● **TASK ITEM**:
Starting with the opening line of the entries below, transcribe each line exactly up to and including the one that has "Base Location, location, location"; pictures are not copied.

(Saved data entries)
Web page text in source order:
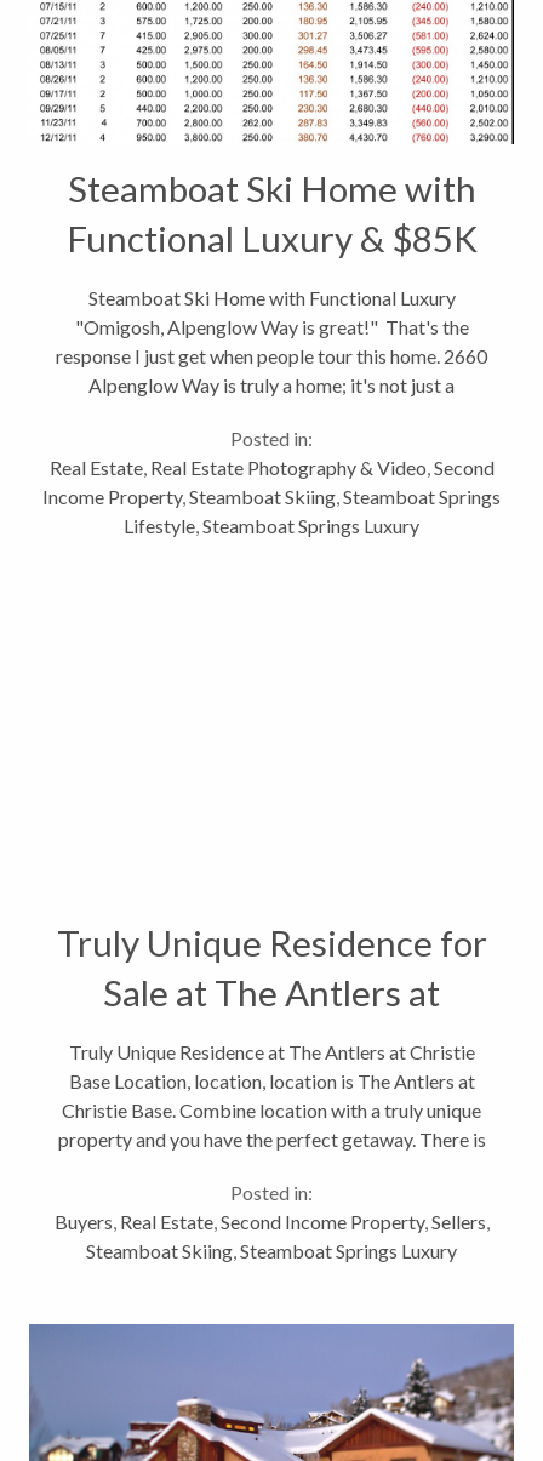
Steamboat Ski Home with
Functional Luxury & $85K
Income
Steamboat Ski Home with Functional Luxury
"Omigosh, Alpenglow Way is great!" That's the
response I just get when people tour this home. 2660
Alpenglow Way is truly a home; it's not just a
functionality and beauty in mind. I like...
Posted in:
Real Estate, Real Estate Photography & Video,Second
Income Property,Steamboat Skiing,Steamboat Springs
Lifestyle,Steamboat Springs Luxury
Truly Unique Residence for
Sale at The Antlers at
Christie Base
Truly Unique Residence at The Antlers at Christie
Base Location, location, location is The Antlers at
Christie Base. Combine location with a truly unique
property and you have the perfect getaway. There is
the place...
Posted in:
Buyers, Real Estate,Second Income Property,Sellers,
Steamboat Skiing,Steamboat Springs Luxury
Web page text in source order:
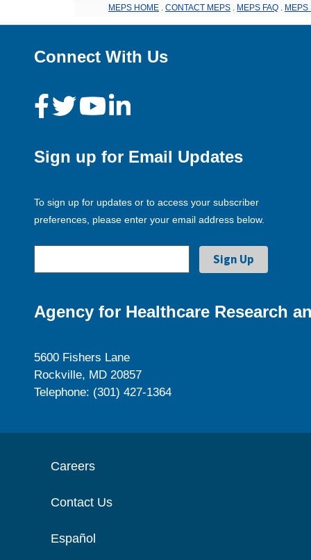
MEPS HOME CONTACT MEPS MEPS FAQ MEPS
Connect With Us
Sign up for Email Updates
To sign up for updates or to access your subscriber
preferences, please enter your email address below.
Agency for Healthcare Research
5600 Fishers Lane
Rockville, MD 20857
Telephone: (301) 427-1364
Careers
Contact Us
Español
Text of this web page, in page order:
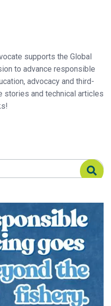
supports the Global
to advance responsible
advocacy and third-
stories and technical articles
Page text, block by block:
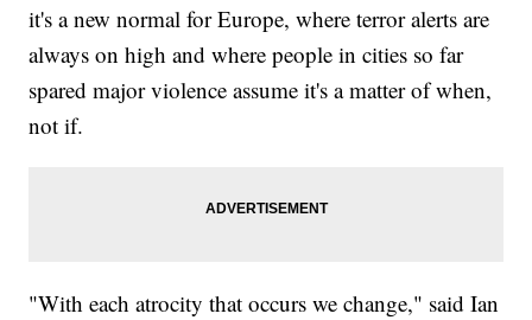
it's a new normal for Europe, where terror alerts are
always on high and where people in cities so far
spared major violence assume it's a matter of when,
not if.
"With each atrocity that occurs we change," said Ian
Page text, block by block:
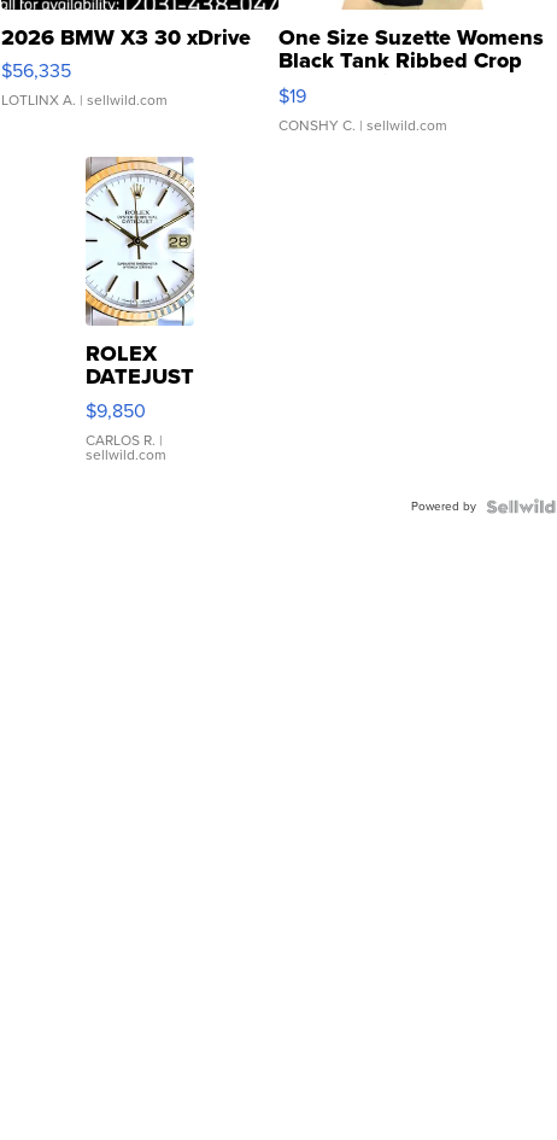
2026 BMW X3 30 xDrive
$56,335
LOTLINX A. | sellwild.com
One Size Suzette Womens
Black Tank Ribbed Crop
Asymmetrical ...
$19
CONSHY C. | sellwild.com
ROLEX
DATEJUST
16233
WHITE
DIAL
FLUTED
$9,850
CARLOS R. |
sellwild.com
Powered by
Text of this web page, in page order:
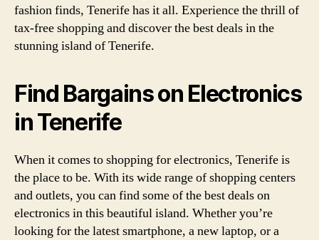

● **THE ANSWER**:
Web page text in source order:
Steamboat Ski Home with
Functional Luxury & $85K
Income
Steamboat Ski Home with Functional Luxury
"Omigosh, Alpenglow Way is great!" That's the
response I just get when people tour this home. 2660
Alpenglow Way is truly a home; it's not just a
functionality and beauty in mind. I like...
Posted in:
Real Estate, Real Estate Photography & Video,Second
Income Property,Steamboat Skiing,Steamboat Springs
Lifestyle,Steamboat Springs Luxury
Truly Unique Residence for
Sale at The Antlers at
Christie Base
Truly Unique Residence at The Antlers at Christie
Base Location, location, location is The Antlers at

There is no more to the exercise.